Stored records
--------------------------------

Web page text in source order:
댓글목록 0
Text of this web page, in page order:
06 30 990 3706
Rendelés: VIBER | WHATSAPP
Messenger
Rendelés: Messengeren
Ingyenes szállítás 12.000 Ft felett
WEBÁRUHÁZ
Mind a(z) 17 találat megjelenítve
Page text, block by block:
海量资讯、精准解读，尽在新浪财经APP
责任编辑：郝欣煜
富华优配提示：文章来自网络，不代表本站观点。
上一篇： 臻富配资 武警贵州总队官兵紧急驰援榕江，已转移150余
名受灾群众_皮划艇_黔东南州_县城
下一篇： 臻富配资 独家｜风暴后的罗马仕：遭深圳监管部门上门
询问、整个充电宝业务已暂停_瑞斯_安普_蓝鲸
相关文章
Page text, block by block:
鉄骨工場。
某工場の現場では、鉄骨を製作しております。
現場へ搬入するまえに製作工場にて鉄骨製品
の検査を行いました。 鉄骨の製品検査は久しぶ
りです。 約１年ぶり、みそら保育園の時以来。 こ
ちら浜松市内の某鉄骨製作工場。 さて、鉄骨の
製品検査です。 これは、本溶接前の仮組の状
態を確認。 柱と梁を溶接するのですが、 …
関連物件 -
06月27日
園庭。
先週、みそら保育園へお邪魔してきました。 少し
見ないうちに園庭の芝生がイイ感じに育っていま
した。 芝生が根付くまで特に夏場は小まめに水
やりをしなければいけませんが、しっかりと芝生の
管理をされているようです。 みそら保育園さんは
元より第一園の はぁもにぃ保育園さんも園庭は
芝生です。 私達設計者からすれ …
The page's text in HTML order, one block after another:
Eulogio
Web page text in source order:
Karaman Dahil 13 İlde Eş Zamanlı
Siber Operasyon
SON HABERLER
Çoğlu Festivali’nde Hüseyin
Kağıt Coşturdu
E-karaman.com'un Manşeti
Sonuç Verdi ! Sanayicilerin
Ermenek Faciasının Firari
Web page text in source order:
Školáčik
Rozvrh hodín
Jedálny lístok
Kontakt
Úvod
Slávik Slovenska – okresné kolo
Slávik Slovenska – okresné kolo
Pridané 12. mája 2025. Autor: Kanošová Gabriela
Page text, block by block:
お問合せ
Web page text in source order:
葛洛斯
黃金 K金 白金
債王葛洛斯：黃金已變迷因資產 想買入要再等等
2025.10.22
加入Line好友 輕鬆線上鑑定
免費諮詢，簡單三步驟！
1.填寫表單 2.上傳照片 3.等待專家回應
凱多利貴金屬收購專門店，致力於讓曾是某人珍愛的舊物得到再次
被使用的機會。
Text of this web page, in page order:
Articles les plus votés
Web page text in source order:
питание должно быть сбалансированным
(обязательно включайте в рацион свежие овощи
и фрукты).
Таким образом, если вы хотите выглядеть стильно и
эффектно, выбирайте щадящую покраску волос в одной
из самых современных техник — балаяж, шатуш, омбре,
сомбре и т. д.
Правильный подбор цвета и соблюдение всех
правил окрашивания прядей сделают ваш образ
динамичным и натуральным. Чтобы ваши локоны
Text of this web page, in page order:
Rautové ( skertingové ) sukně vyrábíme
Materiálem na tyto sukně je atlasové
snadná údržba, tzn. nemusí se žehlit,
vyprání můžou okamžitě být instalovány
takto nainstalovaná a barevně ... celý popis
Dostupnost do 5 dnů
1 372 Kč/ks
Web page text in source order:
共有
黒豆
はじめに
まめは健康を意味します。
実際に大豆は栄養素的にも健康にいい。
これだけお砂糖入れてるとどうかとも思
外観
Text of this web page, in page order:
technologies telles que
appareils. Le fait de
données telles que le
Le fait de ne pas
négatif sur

--------------------------------

■ **What the task asks**
Among the records above, extract exactly the lines from the line with "態を確認。 柱と梁を溶接するのですが、 …" to the line with "Rozvrh hodín", both lines included, and leave out the rest.

■ **Task result**
態を確認。 柱と梁を溶接するのですが、 …
関連物件 -
06月27日
園庭。
先週、みそら保育園へお邪魔してきました。 少し
見ないうちに園庭の芝生がイイ感じに育っていま
した。 芝生が根付くまで特に夏場は小まめに水
やりをしなければいけませんが、しっかりと芝生の
管理をされているようです。 みそら保育園さんは
元より第一園の はぁもにぃ保育園さんも園庭は
芝生です。 私達設計者からすれ …
The page's text in HTML order, one block after another:
Eulogio
Web page text in source order:
Karaman Dahil 13 İlde Eş Zamanlı
Siber Operasyon
SON HABERLER
Çoğlu Festivali’nde Hüseyin
Kağıt Coşturdu
E-karaman.com'un Manşeti
Sonuç Verdi ! Sanayicilerin
Ermenek Faciasının Firari
Web page text in source order:
Školáčik
Rozvrh hodín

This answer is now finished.